Я слышал кое-что раньше о происхождении этих искр, но мне хотелось послушать, как расскажет о том же старая Изергиль.
— Эти искры от горящего сердца Данко. Было на свете сердце, которое однажды вспыхнуло огнем… И вот от него эти искры. Я расскажу тебе про это… Тоже старая сказка… Старое, все старое! Видишь ты, сколько в старине всего?.. А теперь вот нет ничего такого — ни дел, ни людей, ни сказок таких, как в старину… Почему?.. Ну-ка, скажи! Не скажешь… Что ты знаешь? Что все вы знаете, молодые? Эхе-хе!.. Смотрели бы в старину зорко — там все отгадки найдутся… А вот вы не смотрите и не умеете жить оттого… Я не вижу разве жизнь? Ох, все вижу, хоть и плохи мои глаза! И вижу я, что не живут люди, а всё примеряются, примеряются и кладут на это всю жизнь. И когда обворуют сами себя, истратив время, то начнут плакаться на судьбу. Что же тут — судьба? Каждый сам себе судьба! Всяких людей я нынче вижу, а вот сильных нет! Где ж они?.. И красавцев становится все меньше.
Старуха задумалась о том, куда девались из жизни сильные и красивые люди, и, думая, осматривала темную степь, как бы ища в ней ответа.

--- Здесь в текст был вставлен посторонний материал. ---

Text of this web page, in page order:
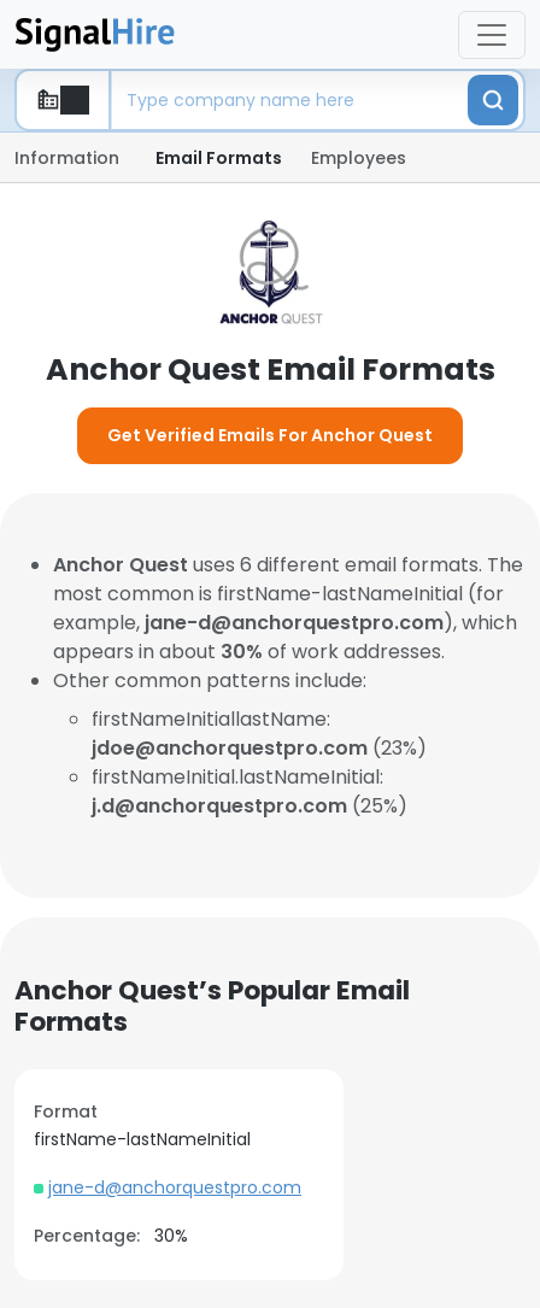
Information Email Formats Employees
Anchor Quest Email Formats
Get Verified Emails For Anchor Quest
Anchor Quest uses 6 different email formats. The
most common is firstName-lastNameInitial (for
example, jane-d@anchorquestpro.com), which
appears in about 30% of work addresses.
Other common patterns include:
firstNameInitiallastName:
jdoe@anchorquestpro.com (23%)
firstNameInitial.lastNameInitial:
j.d@anchorquestpro.com (25%)
Anchor Quest’s Popular Email
Formats
Format
firstName-lastNameInitial
jane-d@anchorquestpro.com
Percentage: 30%

Я ждал ее рассказа и молчал, боясь, что, если спрошу ее о чем-либо, она опять отвлечется в сторону.
И вот она начала рассказ.
«Жили на земле в старину одни люди, непроходимые леса окружали с трех сторон таборы этих людей, а с четвертой — была степь. Были это веселые, сильные и смелые люди. И вот пришла однажды тяжелая пора: явились откуда-то иные племена и прогнали прежних в глубь леса. Там были болота и тьма, потому что лес был старый, и так густо переплелись его ветви, что сквозь них не видать было неба, и лучи солнца едва могли пробить себе дорогу до болот сквозь густую листву. Но когда его лучи падали на воду болот, то подымался смрад, и от него люди гибли один за другим. Тогда стали плакать жены и дети этого племени, а отцы задумались и впали в тоску. Нужно было уйти из этого леса, и для того были две дороги: одна — назад, — там были сильные и злые враги, другая — вперед, там стояли великаны-деревья, плотно обняв друг друга могучими ветвями, опустив узловатые корни глубоко в цепкий ил болота. Эти каменные деревья стояли молча и неподвижно днем в сером сумраке и еще плотнее сдвигались вокруг людей по вечерам, когда загорались костры. И всегда, днем и ночью, вокруг тех людей было кольцо крепкой тьмы, оно точно собиралось раздавить их, а они привыкли к степному простору. А еще страшней было, когда ветер бил по вершинам деревьев и весь лес глухо гудел, точно грозил и пел похоронную песню тем людям. Это были все-таки сильные люди, и могли бы они пойти биться насмерть с теми, что однажды победили их, но они не могли умереть в боях, потому что у них были заветы, и коли б умерли они, то пропали б с ними из жизни и заветы. И потому они сидели и думали в длинные ночи, под глухой шум леса, в ядовитом смраде болота. Они сидели, а тени от костров прыгали вокруг них в безмолвной пляске, и всем казалось, что это не тени пляшут, а торжествуют злые духи леса и болота… Люди всё сидели и думали. Но ничто — ни работа, ни женщины не изнуряют тела и души людей так, как изнуряют тоскливые думы. И ослабли люди от дум… Страх родился среди них, сковал им крепкие руки, ужас родили женщины плачем над трупами умерших от смрада и над судьбой скованных страхом живых, — и трусливые слова стали слышны в лесу, сначала робкие и тихие, а потом все громче и громче… Уже хотели идти к врагу и принести ему в дар волю свою, и никто уже, испуганный смертью, не боялся рабской жизни… Но тут явился Данко и спас всех один».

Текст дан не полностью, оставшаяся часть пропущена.